### Action item
Could you output exactly the lines from the one containing "export the tags as" through the end of the records below, and nothing more?

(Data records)
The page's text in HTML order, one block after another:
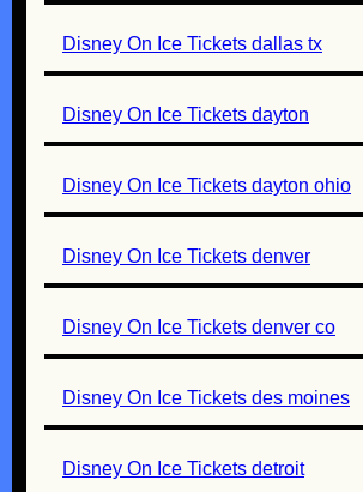
Disney On Ice Tickets dallas tx
Disney On Ice Tickets dayton
Disney On Ice Tickets dayton ohio
Disney On Ice Tickets denver
Disney On Ice Tickets denver co
Disney On Ice Tickets des moines
Disney On Ice Tickets detroit
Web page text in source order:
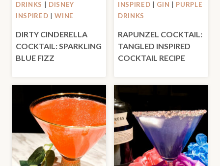
DRINKS
DISNEY
INSPIRED |WINE
DIRTY CINDERELLA
COCKTAIL: SPARKLING
BLUE FIZZ
INSPIRED
GIN
PURPLE
DRINKS
RAPUNZEL COCKTAIL:
TANGLED INSPIRED
COCKTAIL RECIPE
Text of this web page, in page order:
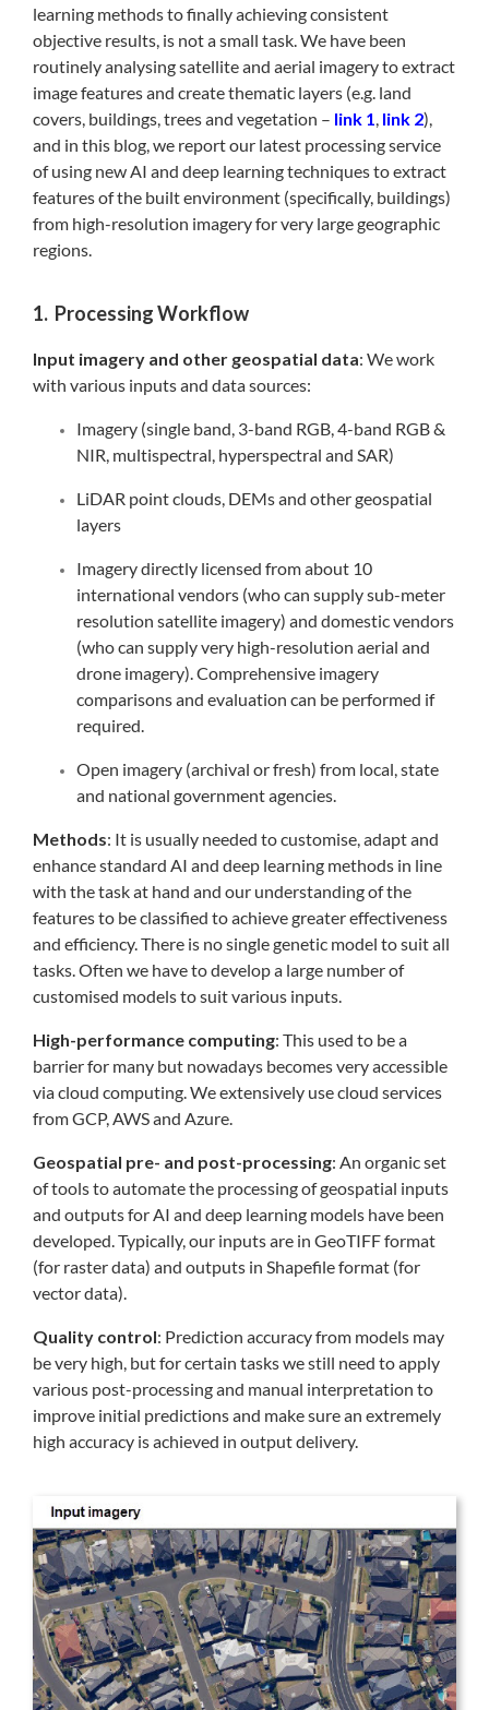
learning methods to finally achieving consistent
objective results, is not a small task. We have been
routinely analysing satellite and aerial imagery to extract
image features and create thematic layers (e.g. land
covers, buildings, trees and vegetation – link 1, link 2),
and in this blog, we report our latest processing service
of using new AI and deep learning techniques to extract
features of the built environment (specifically, buildings)
from high-resolution imagery for very large geographic
regions.
1. Processing Workflow
Input imagery and other geospatial data: We work
with various inputs and data sources:
Imagery (single band, 3-band RGB, 4-band RGB &
NIR, multispectral, hyperspectral and SAR)
LiDAR point clouds, DEMs and other geospatial
layers
Imagery directly licensed from about 10
international vendors (who can supply sub-meter
resolution satellite imagery) and domestic vendors
(who can supply very high-resolution aerial and
drone imagery). Comprehensive imagery
comparisons and evaluation can be performed if
required.
Open imagery (archival or fresh) from local, state
and national government agencies.
Methods: It is usually needed to customise, adapt and
enhance standard AI and deep learning methods in line
with the task at hand and our understanding of the
features to be classified to achieve greater effectiveness
and efficiency. There is no single genetic model to suit all
tasks. Often we have to develop a large number of
customised models to suit various inputs.
High-performance computing: This used to be a
barrier for many but nowadays becomes very accessible
via cloud computing. We extensively use cloud services
from GCP, AWS and Azure.
Geospatial pre- and post-processing: An organic set
of tools to automate the processing of geospatial inputs
and outputs for AI and deep learning models have been
developed. Typically, our inputs are in GeoTIFF format
(for raster data) and outputs in Shapefile format (for
vector data).
Quality control: Prediction accuracy from models may
be very high, but for certain tasks we still need to apply
various post-processing and manual interpretation to
improve initial predictions and make sure an extremely
high accuracy is achieved in output delivery.
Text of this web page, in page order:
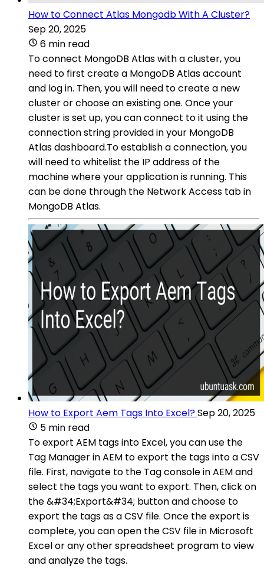
How to Connect Atlas Mongodb With A Cluster?
Sep 20, 2025
6 min read
To connect MongoDB Atlas with a cluster, you
need to first create a MongoDB Atlas account
and log in. Then, you will need to create a new
cluster or choose an existing one. Once your
cluster is set up, you can connect to it using the
connection string provided in your MongoDB
Atlas dashboard.To establish a connection, you
will need to whitelist the IP address of the
machine where your application is running. This
can be done through the Network Access tab in
MongoDB Atlas.
How to Export Aem Tags Into Excel?Sep 20, 2025
5 min read
To export AEM tags into Excel, you can use the
Tag Manager in AEM to export the tags into a CSV
file. First, navigate to the Tag console in AEM and
select the tags you want to export. Then, click on
the &#34;Export&#34; button and choose to
export the tags as a CSV file. Once the export is
complete, you can open the CSV file in Microsoft
Excel or any other spreadsheet program to view
and analyze the tags.

### Problem solution
export the tags as a CSV file. Once the export is
complete, you can open the CSV file in Microsoft
Excel or any other spreadsheet program to view
and analyze the tags.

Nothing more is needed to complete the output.